The current work-around is to set the bridge delay to a lower number.

Like this:

brctl setfd <bridge name> 4.0

I put this line in my startup scripts.
Comment 19 Fedora Admin XMLRPC Client 2012-03-15 13:55:27 EDT
This package has changed ownership in the Fedora Package Database.  Reassigning to the new owner of this component.
Comment 20 Cole Robinson 2012-05-28 20:20:20 EDT
F15 is end of life in a month, so I wouldn't want to change a timeout now and have some unexpected side effect. Can someone confirm this is still an issue in f16 or later? If so, we can move this to gpxe/ipxe and consider changing the default DHCP timeout.
Comment 21 Jeff Thomas 2012-05-29 16:24:31 EDT
Tested with F16 updated as of today, the problem is unchanged.  The startup sequence is:

1: Host creates bridge interface
2: Bridge enters listening state
3: Host creates guest
4: Guest attempts to pxe-boot
5: Bridge enters learning state
6: PXE times out
7: Bridge enters forwarding state

Most servers will attempt to pxe-boot repeatedly if there is no other boot device available. Suggest simply making the pxe bios loop if pxe-boot fails the first time. Perhaps set some limit on the number of loops, 5 or 10 perhaps, to prevent a worthless guest from consuming host resources.
Comment 22 Cole Robinson 2012-10-27 20:46:38 EDT
seabios 1.7.1 actually does restart the failed boot process after 60 seconds, I think that would fix things here (though it's a bit heavy handed).
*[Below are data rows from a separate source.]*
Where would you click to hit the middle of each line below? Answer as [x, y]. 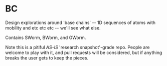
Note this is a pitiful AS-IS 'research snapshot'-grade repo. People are [77, 47]
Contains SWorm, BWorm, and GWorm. [46, 37]
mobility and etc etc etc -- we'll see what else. [53, 27]
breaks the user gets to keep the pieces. [47, 57]
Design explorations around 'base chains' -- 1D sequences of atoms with [80, 22]
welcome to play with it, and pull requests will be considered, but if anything [84, 52]

Moving this bug to F17 (since F16 is EOL in a couple months and not worth the risk of backporting the new seabios).
Comment 23 Fedora Update System 2012-10-27 21:28:47 EDT
seabios-1.7.1-1.fc17 has been submitted as an update for Fedora 17.
https://admin.fedoraproject.org/updates/seabios-1.7.1-1.fc17
Comment 24 Fedora Update System 2012-10-29 23:49:56 EDT
Package seabios-1.7.1-1.fc17:
* should fix your issue,
* was pushed to the Fedora 17 testing repository,
* should be available at your local mirror within two days.
Update it with:
# su -c 'yum update --enablerepo=updates-testing seabios-1.7.1-1.fc17'
as soon as you are able to.
Please go to the following url:
https://admin.fedoraproject.org/updates/FEDORA-2012-17201/seabios-1.7.1-1.fc17
then log in and leave karma (feedback).
Comment 25 Fedora Update System 2012-11-14 21:26:35 EST
seabios-1.7.1-1.fc17 has been pushed to the Fedora 17 stable repository.  If problems still persist, please make note of it in this bug report.